Quelques minutes plus tard, il remontait mais ne cacha pas que l’on en était toujours au même point et que Bailey n’en savait pas davantage. Un soir, après avoir suivi à l’hôtel Drouot une vacation de tapis de la Savonnerie et autres éléments décoratifs de grand style, Vauxbrun était passé au magasin prévenir son fondé de pouvoir qu’on lui avait signalé une vente intéressante aux environs de Biarritz, qu’il partirait le lendemain, afin d’avoir le temps de se faire une idée avant le jour fixé, et que, comme d’habitude, il s’en remettait à lui pour les affaires courantes. Ajoutant seulement qu’il comptait descendre à l’hôtel du Palais et tiendrait Bailey au courant de la suite !

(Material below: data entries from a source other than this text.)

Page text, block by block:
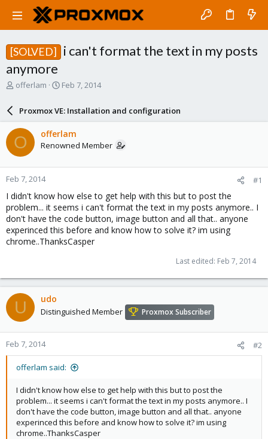
[SOLVED]
i can't format the text in my posts
anymore
T
a
d
s
t
a
r
t
e
r
offerlam
S
a
r
d
a
e
Feb 7, 2014
Proxmox VE: Installation and configuration
O offerlam
Renowned Member
Feb 7, 2014 #1
I didn't know how else to get help with this but to post the
problem... it seems i can't format the text in my posts anymore.. I
don't have the code button, image button and all that.. anyone
experinced this before and know how to solve it? im using
chrome..ThanksCasper
Last edited: Feb 7, 2014
U udo
Distinguished Member Proxmox Subscriber
Feb 7, 2014 #2
offerlam said:
I didn't know how else to get help with this but to post the
problem... it seems i can't format the text in my posts anymore.. I
don't have the code button, image button and all that.. anyone
experinced this before and know how to solve it? im using
chrome..ThanksCasper

– Voilà ! Il n’en sait pas plus que nous. Quant à Gilles, qui était au départ l’homme que nous connaissons tous, sûr de lui, positif et bien dans sa peau, il n’a commencé à donner des nouvelles qu’au bout de huit jours et lorsque, enfin, il s’est décidé à téléphoner, Bailey s’est demandé ce qui avait pu arriver à son patron. Plus encore quand il l’a revu. J’avoue que le pauvre homme n’arrive pas à s’en remettre et que son flegme britannique montre des fêlures évidentes…

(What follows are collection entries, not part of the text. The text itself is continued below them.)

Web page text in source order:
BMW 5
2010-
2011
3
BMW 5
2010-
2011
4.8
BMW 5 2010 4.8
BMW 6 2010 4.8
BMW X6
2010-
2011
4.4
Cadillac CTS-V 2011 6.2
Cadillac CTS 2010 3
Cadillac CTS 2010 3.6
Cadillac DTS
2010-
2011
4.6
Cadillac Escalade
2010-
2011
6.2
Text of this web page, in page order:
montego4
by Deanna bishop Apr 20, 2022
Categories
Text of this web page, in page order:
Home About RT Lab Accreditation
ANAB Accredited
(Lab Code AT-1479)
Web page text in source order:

Le lendemain, dans le courant de l’après-midi, la voiture de livraison d’un commissionnaire assermenté déposait rue Alfred-de-Vigny un paquet cacheté de cire à l’adresse de la marquise de Sommières. Il contenait la boîte à poudre à la miniature d’Isabey accompagnée d’une carte signée de Doña Luisa de Vargas la remerciant et la priant de reprendre un présent destiné à un couple heureux et que l’on ne se sentait pas le droit de garder… Au fil de la journée, quelques coups de téléphone venus d’amis invités comme lady Mendl, les Malden ou les Vernois annoncèrent qu’à eux aussi les cadeaux venaient d’être restitués. Adalbert en venant dîner apporta son propre présent, un vase chinois Kien-Long acheté chez un concurrent de Vauxbrun et dont il fit aussitôt cadeau à une Marie-Angéline rouge de joie.

– Oh, il ne fallait pas ! Pourquoi moi ?

– Ce n’est pas mon style, fit l’égyptologue. Seuls les vases canopes ont droit de cité chez moi et je parie qu’il ira à merveille chez vous. Et puis vous méritez bien un petit cadeau par-ci par-là. Depuis le temps que vous nous aidez ! Voilà qui est fait !

Il ajouta à sa confusion en lui plaquant un baiser sur chaque joue puis se tourna vers Aldo.

– On dirait que tu as droit à un régime spécial ? Ou bien tes Guardi sont-ils revenus ?

– Tu peux constater que non. Si Romuald a signalé qu’on les avait emportés, ce n’était pas pour me les rendre…

– C’est bizarre tout de même !

– Pas tant que ça, dit soudain Marie-Angéline qui, serrant son précieux vase sur son cœur, s’apprêtait à l’emporter dans sa chambre, surtout si l’on part du principe qu’en réalité c’est vous que l’on vise à travers votre amitié pour Gilles Vauxbrun.